Exercise: All entries are to be copied verbatim, while the pictures stay out.

[Items from a data source]
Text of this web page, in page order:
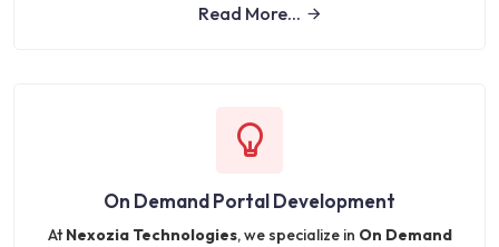
Read More...
On Demand Portal Development
AtNexozia Technologies, we specialize in On Demand
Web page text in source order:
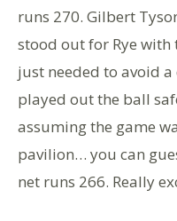
runs 270. Gilbert
stood out for Rye with
just needed to avoid a
played out the ball
assuming the game
pavilion… you can
net runs 266. Really
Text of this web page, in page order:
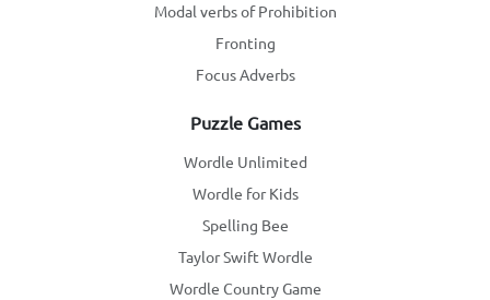
Modal verbs of Prohibition
Fronting
Focus Adverbs
Puzzle Games
Wordle Unlimited
Wordle for Kids
Spelling Bee
Taylor Swift Wordle
Wordle Country Game
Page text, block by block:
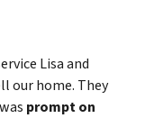
Lisa and
our home. They
prompt on
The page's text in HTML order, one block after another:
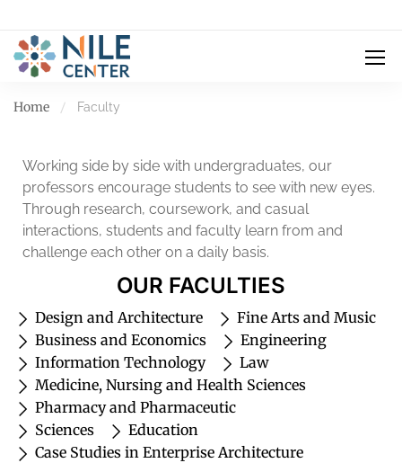
Home Faculty
Working side by side with undergraduates, our
professors encourage students to see with new eyes.
Through research, coursework, and casual
interactions, students and faculty learn from and
challenge each other on a daily basis.
OUR FACULTIES
Design and Architecture
Fine Arts and Music
Business and Economics
Engineering
Information Technology
Law
Medicine, Nursing and Health Sciences
Pharmacy and Pharmaceutic
Sciences
Education
Case Studies in Enterprise Architecture
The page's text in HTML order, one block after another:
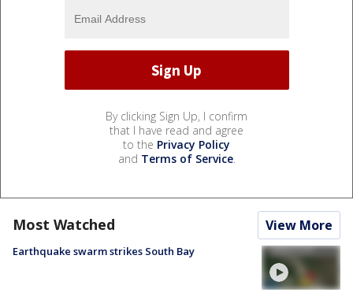
By clicking Sign Up, I confirm
that I have read and agree
to the Privacy Policy
and Terms of Service.
Most Watched View More
Earthquake swarm strikes South Bay
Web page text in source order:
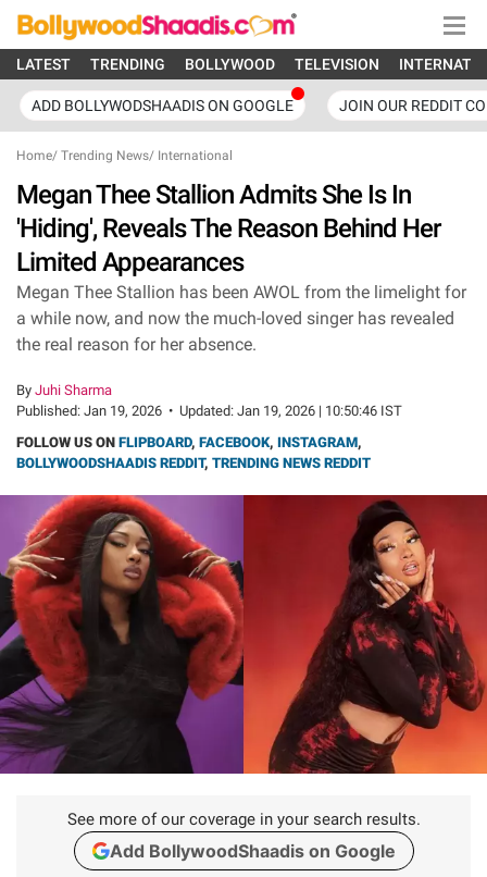
LATEST TRENDING BOLLYWOOD TELEVISION
ADD BOLLYWODSHAADIS ON GOOGLE JOIN OUR REDDIT
Home/ Trending News/ International
Megan Thee Stallion Admits She Is In
'Hiding', Reveals The Reason Behind Her
Limited Appearances
Megan Thee Stallion has been AWOL from the limelight for
a while now, and now the much-loved singer has revealed
the real reason for her absence.
By Juhi Sharma
Published: Jan 19, 2026 • Updated: Jan 19, 2026 | 10:50:46 IST
FOLLOW US ON FLIPBOARD, FACEBOOK, INSTAGRAM,
BOLLYWOODSHAADIS REDDIT, TRENDING NEWS REDDIT
See more of our coverage in your search results.
Add BollywoodShaadis on Google
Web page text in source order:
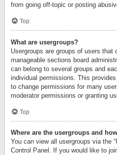
from going off-topic or posting
Top
What are usergroups?
Usergroups are groups of users that
manageable sections board
can belong to several groups and
individual permissions. This
to change permissions for many
moderator permissions or granting
Top
Where are the usergroups and
You can view all usergroups via the
Control Panel. If you would like to
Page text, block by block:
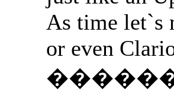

Solution to the problem:
Text of this web page, in page order:
Read More...
On Demand Portal Development
AtNexozia Technologies, we specialize in On Demand
Web page text in source order:
runs 270. Gilbert
stood out for Rye with
just needed to avoid a
played out the ball
assuming the game
pavilion… you can
net runs 266. Really
Text of this web page, in page order:
Modal verbs of Prohibition
Fronting
Focus Adverbs
Puzzle Games
Wordle Unlimited
Wordle for Kids
Spelling Bee
Taylor Swift Wordle
Wordle Country Game
Page text, block by block:
Lisa and
our home. They
prompt on
The page's text in HTML order, one block after another:
Home Faculty
Working side by side with undergraduates, our
professors encourage students to see with new eyes.
Through research, coursework, and casual
interactions, students and faculty learn from and
challenge each other on a daily basis.
OUR FACULTIES
Design and Architecture
Fine Arts and Music
Business and Economics
Engineering
Information Technology
Law
Medicine, Nursing and Health Sciences
Pharmacy and Pharmaceutic
Sciences
Education
Case Studies in Enterprise Architecture
The page's text in HTML order, one block after another:
By clicking Sign Up, I confirm
that I have read and agree
to the Privacy Policy
and Terms of Service.
Most Watched View More
Earthquake swarm strikes South Bay
Web page text in source order:
LATEST TRENDING BOLLYWOOD TELEVISION
ADD BOLLYWODSHAADIS ON GOOGLE JOIN OUR REDDIT
Home/ Trending News/ International
Megan Thee Stallion Admits She Is In
'Hiding', Reveals The Reason Behind Her
Limited Appearances
Megan Thee Stallion has been AWOL from the limelight for
a while now, and now the much-loved singer has revealed
the real reason for her absence.
By Juhi Sharma
Published: Jan 19, 2026 • Updated: Jan 19, 2026 | 10:50:46 IST
FOLLOW US ON FLIPBOARD, FACEBOOK, INSTAGRAM,
BOLLYWOODSHAADIS REDDIT, TRENDING NEWS REDDIT
See more of our coverage in your search results.
Add BollywoodShaadis on Google
Web page text in source order:
from going off-topic or posting
Top
What are usergroups?
Usergroups are groups of users that
manageable sections board
can belong to several groups and
individual permissions. This
to change permissions for many
moderator permissions or granting
Top
Where are the usergroups and
You can view all usergroups via the
Control Panel. If you would like to
Page text, block by block:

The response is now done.